Auf der Hole in the Rock Road fährt man nun 24 Meilen bis zu einem links der Strasse befindlichen Wasserbehälter (Cat Well). Kurz zuvor zweigt die ausgeschilderte Early Weed Bench Road nach Norden ab (Wegweiser: Early Weed Bench 6mi). Der Track wird nun um einiges rauher, und man benötigt schon zumindest ein Auto mit hoher Bodenfreiheit (HCV oder SUV). Mit einem "normalen" Miet-Pkw würde ich es nicht machen wollen (lass mich da aber gerne belehren *g*). Nach wenigen Metern muss man den Wash des Dry Fork Coyote Gulch queren, was nach Regenfällen durchaus Probleme bereiten könnte.

Übersichtskarte
Übersichtskarte

Nach viereinhalb ruppigen Meilen gabelt sich die Dirt Road. Hier folgt man dem Hauptweg nach rechts (siehe Kartenausschnitt ). Nach einer weiteren knappen Meile erkennt man links der Strasse mehrere Parkmöglichkeiten. Here we are! Der Early Weed Bench Trailhead. Wenn man möchte kann man noch ein paar hundert Meter weiter bis zum Ende der Dirt Road fahren, allerdings wird man dabei selbst mit einem 4WD mächtig durchgeschüttelt.

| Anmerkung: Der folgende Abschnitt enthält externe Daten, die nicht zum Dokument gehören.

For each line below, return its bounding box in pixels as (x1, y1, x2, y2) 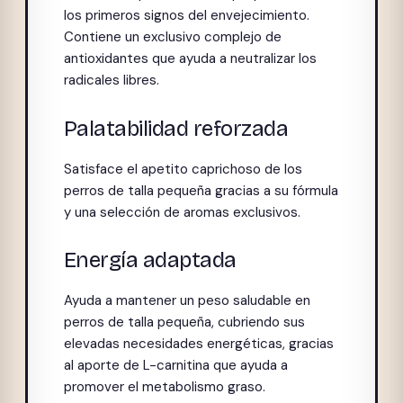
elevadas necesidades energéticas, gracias (63, 334, 334, 353)
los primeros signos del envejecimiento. (63, 6, 309, 25)
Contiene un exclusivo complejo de (63, 28, 282, 47)
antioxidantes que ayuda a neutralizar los (63, 49, 317, 68)
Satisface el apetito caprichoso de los (63, 159, 302, 178)
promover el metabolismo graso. (63, 377, 265, 396)
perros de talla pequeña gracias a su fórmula (63, 181, 338, 200)
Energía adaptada (63, 246, 237, 273)
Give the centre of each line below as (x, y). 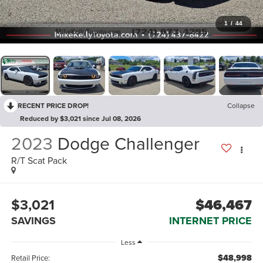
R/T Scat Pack (39, 161)
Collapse (241, 106)
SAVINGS (33, 220)
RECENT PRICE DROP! (53, 106)
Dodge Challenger (128, 144)
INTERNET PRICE (211, 220)
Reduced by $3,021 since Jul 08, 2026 (80, 119)
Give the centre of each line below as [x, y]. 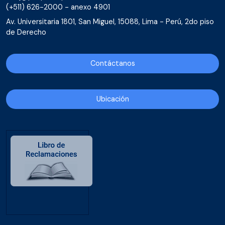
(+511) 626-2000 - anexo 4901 [58, 7]
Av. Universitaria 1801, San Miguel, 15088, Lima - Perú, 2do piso [110, 22]
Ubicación [113, 99]
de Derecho [26, 32]
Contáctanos [113, 63]
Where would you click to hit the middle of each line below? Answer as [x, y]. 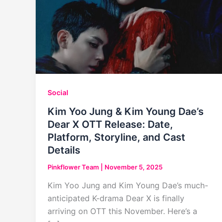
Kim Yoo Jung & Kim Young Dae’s [126, 111]
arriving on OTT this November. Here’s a [122, 211]
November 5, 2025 [134, 167]
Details [64, 150]
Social [58, 93]
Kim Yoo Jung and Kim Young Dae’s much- [128, 186]
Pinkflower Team [74, 167]
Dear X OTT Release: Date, [110, 124]
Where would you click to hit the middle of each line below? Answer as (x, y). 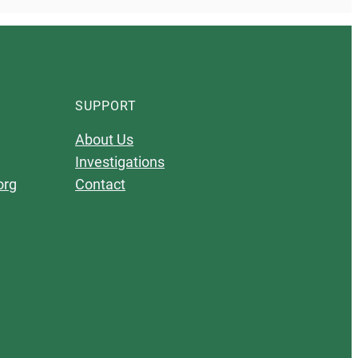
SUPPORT (106, 106)
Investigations (120, 162)
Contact (100, 184)
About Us (104, 139)
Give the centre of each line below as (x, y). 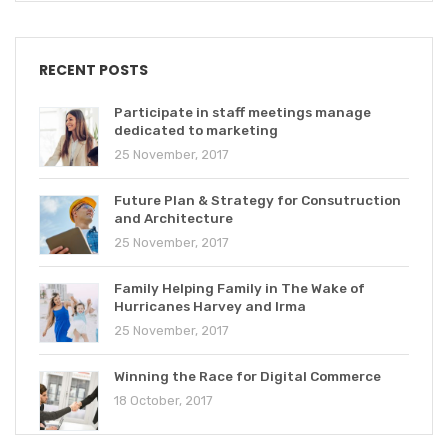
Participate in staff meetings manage (242, 111)
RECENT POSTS (93, 69)
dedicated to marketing (196, 129)
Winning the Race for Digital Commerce (247, 375)
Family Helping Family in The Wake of (239, 287)
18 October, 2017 (163, 400)
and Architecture (173, 217)
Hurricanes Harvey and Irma (210, 305)
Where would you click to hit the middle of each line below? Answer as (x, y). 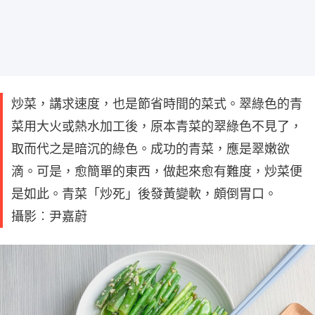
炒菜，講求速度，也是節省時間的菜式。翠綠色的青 (157, 104)
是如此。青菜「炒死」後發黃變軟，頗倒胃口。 (144, 194)
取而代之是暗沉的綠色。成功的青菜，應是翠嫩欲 (150, 149)
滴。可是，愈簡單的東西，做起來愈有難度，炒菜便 (157, 171)
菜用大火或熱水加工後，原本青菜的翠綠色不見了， (157, 126)
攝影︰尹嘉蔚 (49, 216)
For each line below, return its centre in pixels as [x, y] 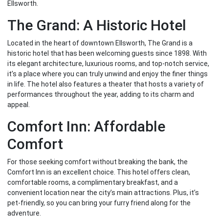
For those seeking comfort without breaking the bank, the [98, 162]
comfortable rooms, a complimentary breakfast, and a [93, 183]
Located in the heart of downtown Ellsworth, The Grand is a [100, 43]
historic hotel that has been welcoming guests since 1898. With [107, 54]
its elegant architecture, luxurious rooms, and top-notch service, [108, 64]
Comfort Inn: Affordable [86, 127]
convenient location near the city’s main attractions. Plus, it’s [103, 193]
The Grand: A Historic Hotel [97, 25]
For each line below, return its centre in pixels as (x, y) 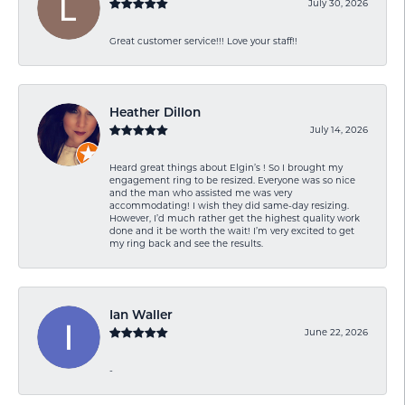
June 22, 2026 (336, 331)
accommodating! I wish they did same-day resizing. (229, 205)
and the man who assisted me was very (201, 192)
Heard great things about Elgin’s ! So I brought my (226, 167)
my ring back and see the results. (186, 243)
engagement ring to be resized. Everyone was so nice (232, 179)
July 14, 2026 (339, 129)
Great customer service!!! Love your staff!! (203, 40)
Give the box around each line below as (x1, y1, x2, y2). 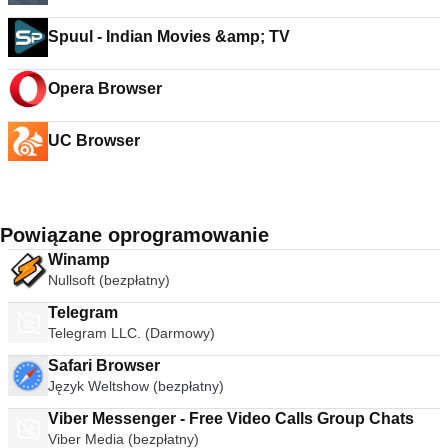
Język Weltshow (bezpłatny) (48, 378, 224, 394)
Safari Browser (48, 357, 160, 374)
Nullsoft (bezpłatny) (48, 272, 170, 288)
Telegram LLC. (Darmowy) (48, 325, 215, 341)
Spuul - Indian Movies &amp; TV (48, 28, 290, 45)
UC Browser (48, 132, 140, 149)
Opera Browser (48, 80, 162, 97)
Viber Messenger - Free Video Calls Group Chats (317, 410, 414, 427)
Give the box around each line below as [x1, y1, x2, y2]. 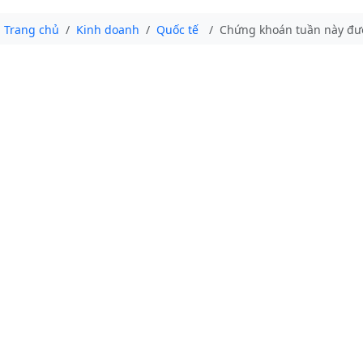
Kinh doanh [76, 21, 139, 37]
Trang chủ [4, 21, 59, 37]
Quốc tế [156, 21, 199, 37]
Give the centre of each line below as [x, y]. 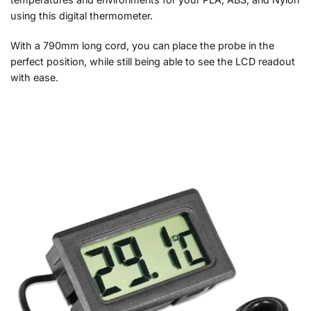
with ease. [36, 77]
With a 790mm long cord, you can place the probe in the [142, 45]
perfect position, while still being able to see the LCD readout [153, 61]
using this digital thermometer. [83, 15]
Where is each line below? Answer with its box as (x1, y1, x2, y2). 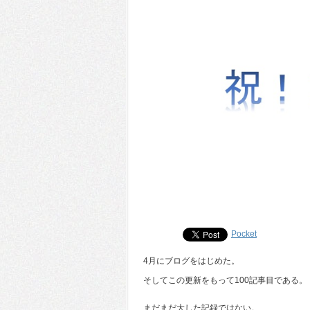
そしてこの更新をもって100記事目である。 (143, 275, 307, 285)
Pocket (231, 229, 257, 239)
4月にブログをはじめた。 (143, 256, 239, 266)
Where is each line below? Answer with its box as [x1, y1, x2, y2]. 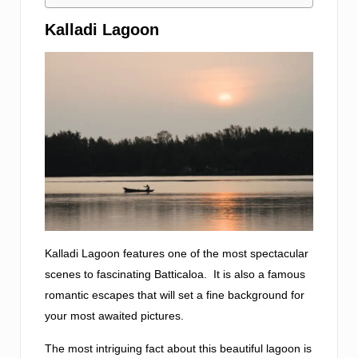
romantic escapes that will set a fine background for [45, 288, 304, 301]
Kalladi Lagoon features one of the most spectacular [45, 246, 308, 260]
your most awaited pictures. [45, 308, 184, 322]
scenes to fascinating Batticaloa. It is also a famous [45, 267, 305, 280]
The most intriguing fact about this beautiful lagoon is [45, 341, 312, 355]
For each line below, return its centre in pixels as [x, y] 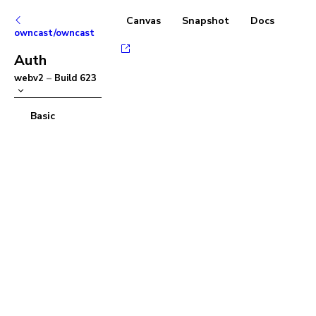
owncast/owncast [54, 33]
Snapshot [206, 21]
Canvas [144, 21]
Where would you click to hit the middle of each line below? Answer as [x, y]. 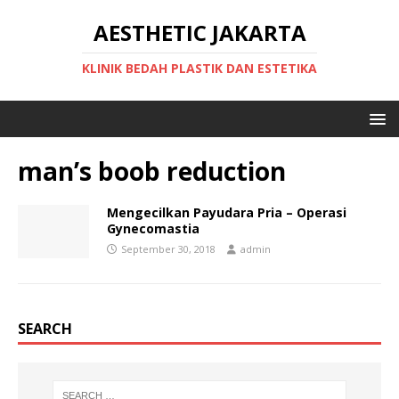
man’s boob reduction [152, 171]
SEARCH [45, 329]
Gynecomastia [153, 228]
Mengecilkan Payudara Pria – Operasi [227, 212]
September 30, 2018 [168, 249]
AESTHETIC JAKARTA [199, 33]
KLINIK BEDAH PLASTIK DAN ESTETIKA [199, 68]
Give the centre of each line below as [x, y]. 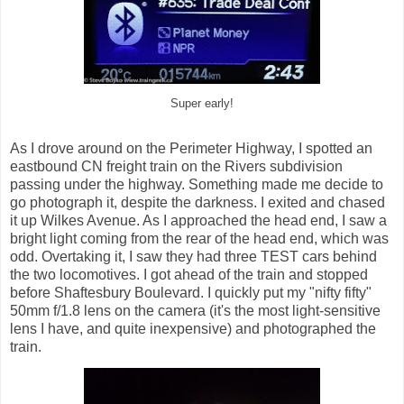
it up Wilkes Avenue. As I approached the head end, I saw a [198, 220]
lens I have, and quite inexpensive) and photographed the [193, 328]
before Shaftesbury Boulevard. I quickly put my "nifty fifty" [191, 292]
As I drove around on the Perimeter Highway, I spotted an [191, 148]
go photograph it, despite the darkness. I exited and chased [197, 202]
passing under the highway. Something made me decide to [197, 184]
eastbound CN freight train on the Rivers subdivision [176, 166]
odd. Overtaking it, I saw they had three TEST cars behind [193, 256]
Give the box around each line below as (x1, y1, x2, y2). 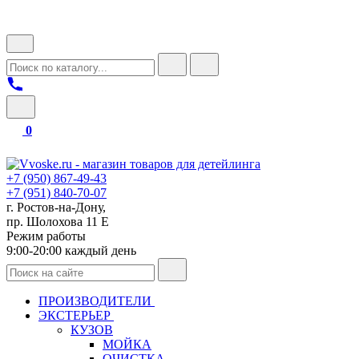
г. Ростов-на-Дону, (6, 200, 106, 214)
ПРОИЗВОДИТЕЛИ (38, 294, 155, 308)
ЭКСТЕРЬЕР (38, 309, 114, 322)
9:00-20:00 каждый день (6, 244, 136, 257)
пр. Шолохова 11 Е (6, 215, 109, 228)
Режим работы (6, 229, 86, 243)
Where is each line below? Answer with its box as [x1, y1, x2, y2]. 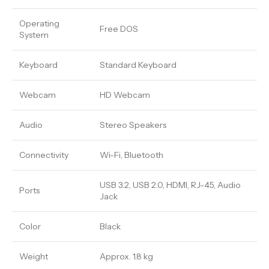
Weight [19, 251, 48, 262]
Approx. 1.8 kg [100, 251, 153, 262]
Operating [19, 18, 59, 29]
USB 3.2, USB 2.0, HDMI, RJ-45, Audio [100, 180, 241, 191]
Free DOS [100, 23, 138, 35]
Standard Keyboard [100, 59, 177, 71]
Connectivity [19, 150, 68, 161]
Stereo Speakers [100, 119, 166, 131]
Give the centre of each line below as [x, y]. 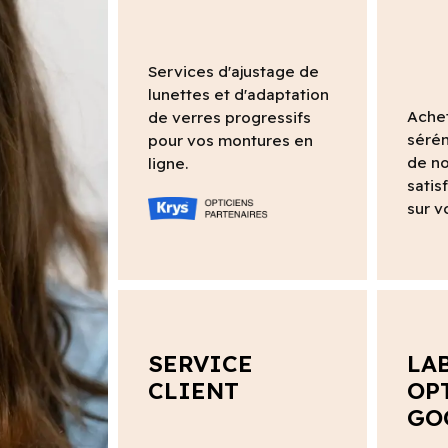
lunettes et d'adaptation [238, 95]
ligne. [167, 164]
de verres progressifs [229, 118]
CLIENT [193, 390]
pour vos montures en [230, 141]
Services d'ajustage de [233, 72]
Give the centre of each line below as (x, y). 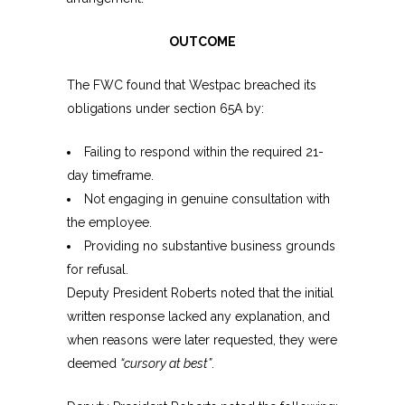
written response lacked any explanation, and (198, 317)
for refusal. (98, 270)
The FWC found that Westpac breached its (192, 85)
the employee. (109, 223)
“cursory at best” (166, 364)
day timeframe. (110, 176)
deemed (94, 364)
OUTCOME (202, 42)
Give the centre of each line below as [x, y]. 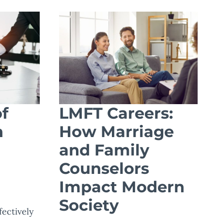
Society [89, 205]
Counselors [104, 168]
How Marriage [116, 131]
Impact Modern [122, 186]
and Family [104, 150]
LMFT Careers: [116, 113]
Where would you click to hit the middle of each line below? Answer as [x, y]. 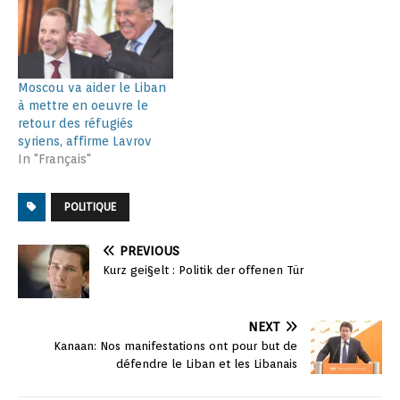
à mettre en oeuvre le [83, 106]
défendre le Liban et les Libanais [207, 364]
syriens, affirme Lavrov [85, 142]
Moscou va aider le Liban [92, 88]
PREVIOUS [150, 251]
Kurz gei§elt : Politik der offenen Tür [203, 271]
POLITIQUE [90, 207]
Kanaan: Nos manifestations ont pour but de [175, 346]
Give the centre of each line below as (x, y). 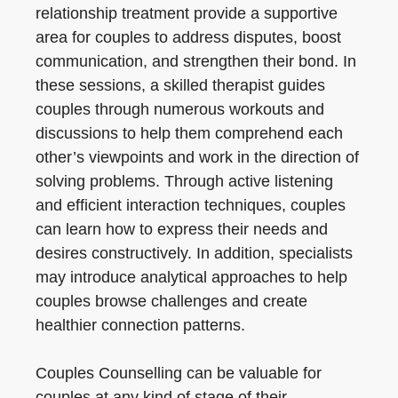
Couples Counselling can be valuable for (179, 373)
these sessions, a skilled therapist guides (180, 85)
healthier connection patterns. (140, 325)
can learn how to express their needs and (182, 229)
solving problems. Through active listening (184, 181)
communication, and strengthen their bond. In (196, 61)
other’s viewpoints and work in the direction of (197, 157)
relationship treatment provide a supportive (187, 13)
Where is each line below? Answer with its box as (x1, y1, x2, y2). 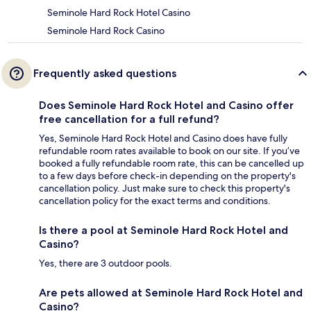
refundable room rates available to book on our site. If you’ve (39, 144, 300, 157)
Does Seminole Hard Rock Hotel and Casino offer (39, 98, 294, 112)
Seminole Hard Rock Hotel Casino (47, 6, 190, 19)
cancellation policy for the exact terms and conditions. (39, 194, 271, 207)
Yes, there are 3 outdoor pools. (39, 256, 172, 269)
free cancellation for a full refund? (39, 112, 219, 126)
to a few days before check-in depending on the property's (39, 169, 296, 182)
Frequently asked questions (33, 66, 176, 80)
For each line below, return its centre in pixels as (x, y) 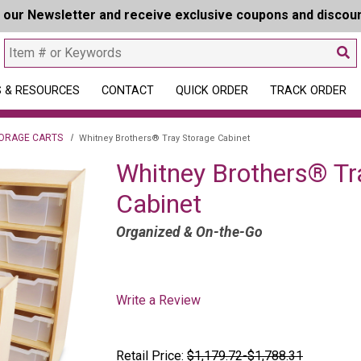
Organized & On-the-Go (189, 232)
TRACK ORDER (308, 91)
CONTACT (127, 91)
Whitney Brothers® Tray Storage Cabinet (165, 138)
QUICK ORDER (212, 91)
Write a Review (158, 300)
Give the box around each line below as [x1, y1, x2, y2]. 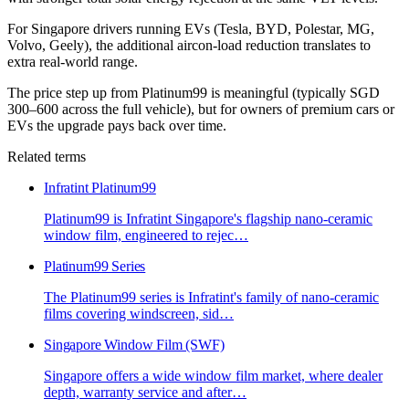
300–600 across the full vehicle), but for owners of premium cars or [7, 101, 394, 118]
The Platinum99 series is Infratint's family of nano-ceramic [44, 289, 379, 306]
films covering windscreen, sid [44, 306, 219, 322]
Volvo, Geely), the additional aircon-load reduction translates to [7, 37, 371, 54]
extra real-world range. [7, 54, 138, 70]
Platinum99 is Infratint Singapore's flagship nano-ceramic [44, 211, 372, 227]
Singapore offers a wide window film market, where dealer [44, 368, 383, 384]
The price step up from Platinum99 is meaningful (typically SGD [7, 85, 380, 101]

Brimstone Area Einzelner Baum unweit des Brimstone Arch

Der vielerorts sandige Trail führt durch eine für die Gegend typische Felslandschaft. Trotzdem ist er nicht so anstrengend, wie man auf den ersten Blick meinen könnte. Dies liegt vorallem daran, daß man unterwegs kaum größere Höhenunterschiede bewältigen muss. Einzig der kurze Aufstieg zum Trailhead strengt - vorallem in der Gluthitze des Sommers - etwas an.
Der Pfad folgt einem alten Track, der heute noch von Pferden und Rindern (vierbeinigen! *g*) genutzt wird. Er ist zwar vielerorts erkennbar, aber man sollte sich nicht zu sehr darauf verlassen. Im Gegenteil: Die Route zum Brimstone ist orientierungsmäßig keine einfache Tour, da markante Wegpunkte nahezu gänzlich fehlen. Die Mitnahme eines Ausschnitts aus dem USGS 7.5' Kartenwerk im Maßstab 1:24.000 samt Kompass ist da natürlich Pflicht. Die Wanderroute samt Trailhead, wie auch ein Großteil der Early Weed Bench Road ist mit dem Kartenblatt O37 111 E2 ("Egypt") abgedeckt. Ein kostenloser Download ist z.B. über www.topowest.com möglich (siehe Hinweise unter Vorbereitung).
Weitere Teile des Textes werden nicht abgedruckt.